(Assignment): All lines from the entries below that contain the string "using" should be copied out.

(Data records):
....

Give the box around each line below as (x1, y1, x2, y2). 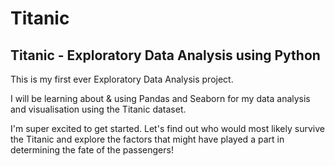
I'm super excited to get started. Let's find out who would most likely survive (10, 123, 325, 134)
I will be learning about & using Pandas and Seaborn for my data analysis (10, 93, 311, 104)
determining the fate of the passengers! (10, 144, 174, 156)
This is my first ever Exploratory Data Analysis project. (10, 73, 234, 85)
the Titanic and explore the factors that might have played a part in (10, 133, 285, 145)
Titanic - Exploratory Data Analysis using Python (10, 47, 321, 64)
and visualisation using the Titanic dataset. (10, 103, 187, 115)

....

(Answer section):
I will be learning about & using Pandas and Seaborn for my data analysis (10, 93, 311, 104)
Titanic - Exploratory Data Analysis using Python (10, 47, 321, 64)
and visualisation using the Titanic dataset. (10, 103, 187, 115)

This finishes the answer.